### Record set:

++++++++++

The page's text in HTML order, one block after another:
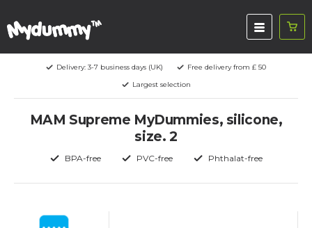
Delivery: 3-7 business days (UK)
Free delivery from £ 50
Largest selection
MAM Supreme MyDummies, silicone,
size. 2
BPA-free PVC-free Phthalat-free
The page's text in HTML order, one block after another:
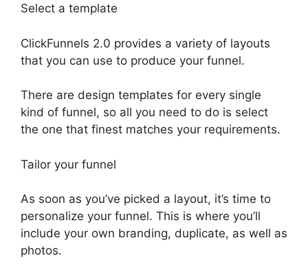
Select a template
ClickFunnels 2.0 provides a variety of layouts
that you can use to produce your funnel.
There are design templates for every single
kind of funnel, so all you need to do is select
the one that finest matches your requirements.
Tailor your funnel
As soon as you’ve picked a layout, it’s time to
personalize your funnel. This is where you’ll
include your own branding, duplicate, as well as
photos.
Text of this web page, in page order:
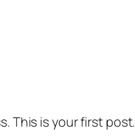
This is your first
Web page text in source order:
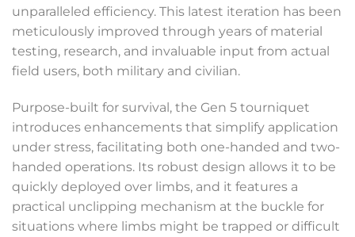
unparalleled efficiency. This latest iteration has been
meticulously improved through years of material
testing, research, and invaluable input from actual
field users, both military and civilian.
Purpose-built for survival, the Gen 5 tourniquet
introduces enhancements that simplify application
under stress, facilitating both one-handed and two-
handed operations. Its robust design allows it to be
quickly deployed over limbs, and it features a
practical unclipping mechanism at the buckle for
situations where limbs might be trapped or difficult
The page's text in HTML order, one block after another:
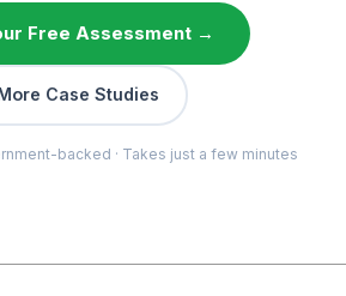
Free Assessment →
More Case Studies
backed · Takes just a few minutes
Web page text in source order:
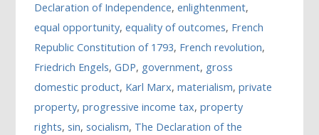
Declaration of Independence,enlightenment,
equal opportunity,equality of outcomes, French
Republic Constitution of 1793, French revolution,
Friedrich Engels,GDP, government, gross
domestic product, Karl Marx,materialism,private
property,progressive income tax,property
rights,sin,socialism, The Declaration of the
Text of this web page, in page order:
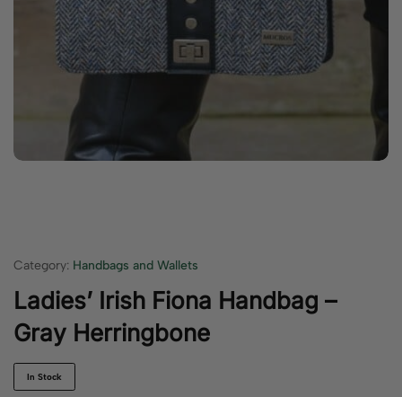
Category: Handbags and Wallets
Ladies’ Irish Fiona Handbag –
Gray Herringbone
In Stock
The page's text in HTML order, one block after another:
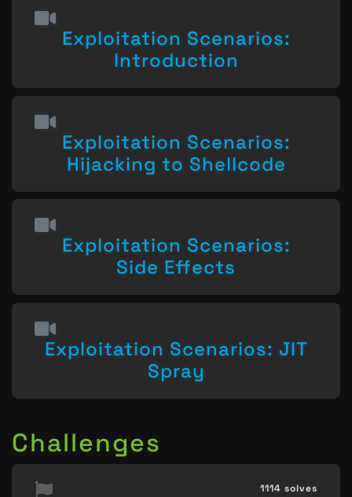
Exploitation Scenarios:
Introduction
Exploitation Scenarios:
Hijacking to Shellcode
Exploitation Scenarios:
Side Effects
Exploitation Scenarios: JIT
Spray
Challenges
1114 solves
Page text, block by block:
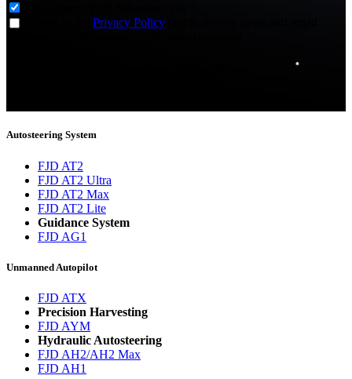
Privacy Policy
Autosteering System
FJD AT2
FJD AT2 Ultra
FJD AT2 Max
FJD AT2 Lite
Guidance System
FJD AG1
Unmanned Autopilot
FJD ATX
Precision Harvesting
FJD AYM
Hydraulic Autosteering
FJD AH2/AH2 Max
FJD AH1
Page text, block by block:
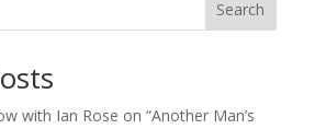
Search
with Ian Rose on “Another Man’s
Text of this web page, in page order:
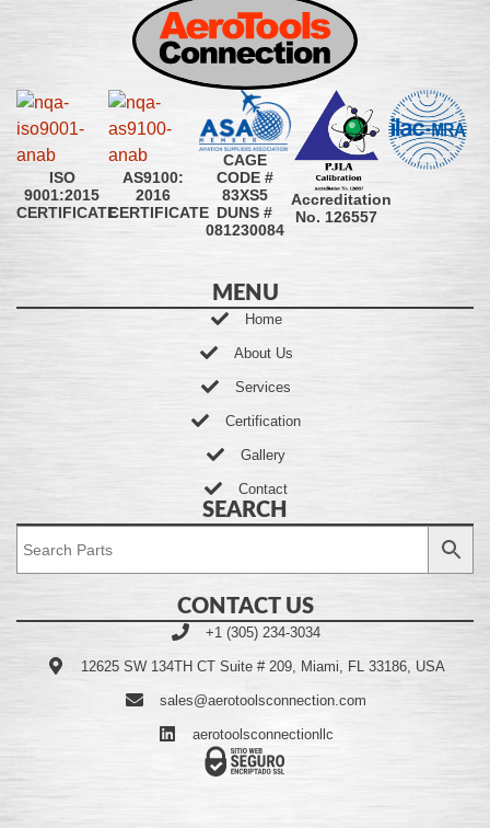
ISO
9001:2015
CERTIFICATE
AS9100:
2016
CERTIFICATE
CAGE
CODE #
83XS5
DUNS #
081230084
Accreditation
No. 126557
MENU
Home
About Us
Services
Certification
Gallery
Contact
SEARCH
CONTACT US
+1 (305) 234-3034
12625 SW 134TH CT Suite # 209, Miami, FL 33186, USA
sales@aerotoolsconnection.com
aerotoolsconnectionllc
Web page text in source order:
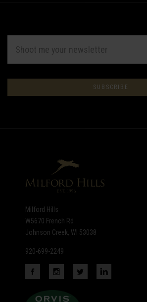
Subscribe
to
newsletter
ADDRESS
Milford Hills
W5670 French Rd
Johnson Creek, WI 53038
920-699-2249
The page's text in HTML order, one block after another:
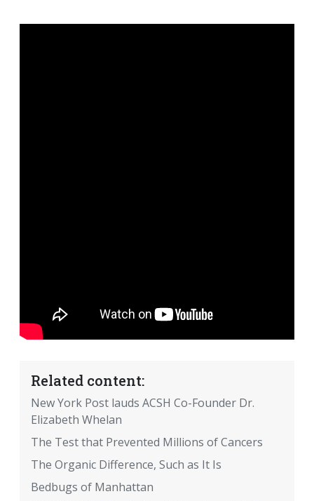
Related content:
New York Post lauds ACSH Co-Founder Dr.
Elizabeth Whelan
The Test that Prevented Millions of Cancers
The Organic Difference, Such as It Is
Bedbugs of Manhattan
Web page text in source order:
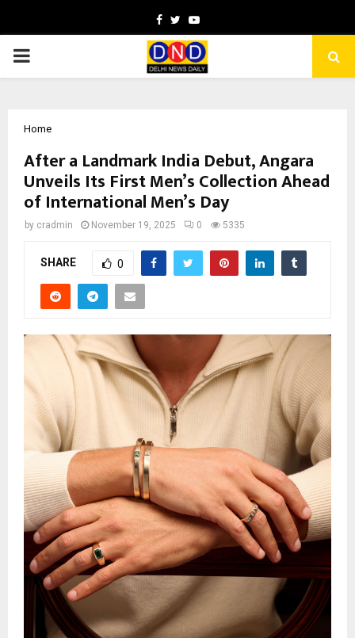
Facebook
TwitterYoutube
PRIMARY
Home
After a Landmark India Debut, Angara
Unveils Its First Men’s Collection Ahead
of International Men’s Day
by cradmin November 19, 2025 0 5335
SHARE 0
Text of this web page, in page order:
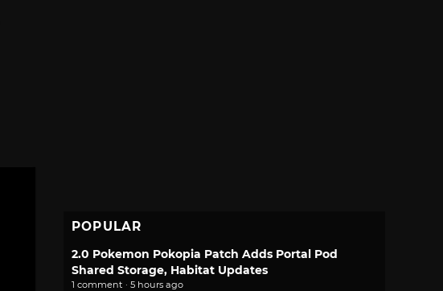
POPULAR
2.0 Pokemon Pokopia Patch Adds Portal Pod
Shared Storage, Habitat Updates
1 comment · 5 hours ago
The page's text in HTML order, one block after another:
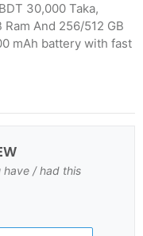
30,000 Taka,
Ram And 256/512 GB
mAh battery with fast
have / had this
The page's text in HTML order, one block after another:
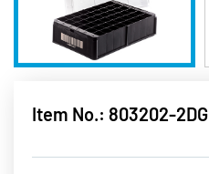
Item No.: 803202-2DG

++++++++++

### Task to carry out:
Output a verbatim copy of the entries and skip the pictures.

### Task answer:
The page's text in HTML order, one block after another:
Delivery: 3-7 business days (UK)
Free delivery from £ 50
Largest selection
MAM Supreme MyDummies, silicone,
size. 2
BPA-free PVC-free Phthalat-free
The page's text in HTML order, one block after another:
Select a template
ClickFunnels 2.0 provides a variety of layouts
that you can use to produce your funnel.
There are design templates for every single
kind of funnel, so all you need to do is select
the one that finest matches your requirements.
Tailor your funnel
As soon as you’ve picked a layout, it’s time to
personalize your funnel. This is where you’ll
include your own branding, duplicate, as well as
photos.
Text of this web page, in page order:
This is your first
Web page text in source order:
unparalleled efficiency. This latest iteration has been
meticulously improved through years of material
testing, research, and invaluable input from actual
field users, both military and civilian.
Purpose-built for survival, the Gen 5 tourniquet
introduces enhancements that simplify application
under stress, facilitating both one-handed and two-
handed operations. Its robust design allows it to be
quickly deployed over limbs, and it features a
practical unclipping mechanism at the buckle for
situations where limbs might be trapped or difficult
The page's text in HTML order, one block after another:
Free Assessment →
More Case Studies
backed · Takes just a few minutes
Web page text in source order:
Declaration of Independence,enlightenment,
equal opportunity,equality of outcomes, French
Republic Constitution of 1793, French revolution,
Friedrich Engels,GDP, government, gross
domestic product, Karl Marx,materialism,private
property,progressive income tax,property
rights,sin,socialism, The Declaration of the
Text of this web page, in page order:
Category: Handbags and Wallets
Ladies’ Irish Fiona Handbag –
Gray Herringbone
In Stock
The page's text in HTML order, one block after another:
Exploitation Scenarios:
Introduction
Exploitation Scenarios:
Hijacking to Shellcode
Exploitation Scenarios:
Side Effects
Exploitation Scenarios: JIT
Spray
Challenges
1114 solves
Page text, block by block:
Privacy Policy
Autosteering System
FJD AT2
FJD AT2 Ultra
FJD AT2 Max
FJD AT2 Lite
Guidance System
FJD AG1
Unmanned Autopilot
FJD ATX
Precision Harvesting
FJD AYM
Hydraulic Autosteering
FJD AH2/AH2 Max
FJD AH1
Page text, block by block:
Search
with Ian Rose on “Another Man’s
Text of this web page, in page order:
ISO
9001:2015
CERTIFICATE
AS9100:
2016
CERTIFICATE
CAGE
CODE #
83XS5
DUNS #
081230084
Accreditation
No. 126557
MENU
Home
About Us
Services
Certification
Gallery
Contact
SEARCH
CONTACT US
+1 (305) 234-3034
12625 SW 134TH CT Suite # 209, Miami, FL 33186, USA
sales@aerotoolsconnection.com
aerotoolsconnectionllc
Web page text in source order:
Subscribe
to
newsletter
ADDRESS
Milford Hills
W5670 French Rd
Johnson Creek, WI 53038
920-699-2249
The page's text in HTML order, one block after another:
Related content:
New York Post lauds ACSH Co-Founder Dr.
Elizabeth Whelan
The Test that Prevented Millions of Cancers
The Organic Difference, Such as It Is
Bedbugs of Manhattan
Web page text in source order:
Facebook
TwitterYoutube
PRIMARY
Home
After a Landmark India Debut, Angara
Unveils Its First Men’s Collection Ahead
of International Men’s Day
by cradmin November 19, 2025 0 5335
SHARE 0
Text of this web page, in page order:
POPULAR
2.0 Pokemon Pokopia Patch Adds Portal Pod
Shared Storage, Habitat Updates
1 comment · 5 hours ago
The page's text in HTML order, one block after another:
30,000 Taka,
Ram And 256/512 GB
mAh battery with fast
have / had this
The page's text in HTML order, one block after another:
Item No.: 803202-2DG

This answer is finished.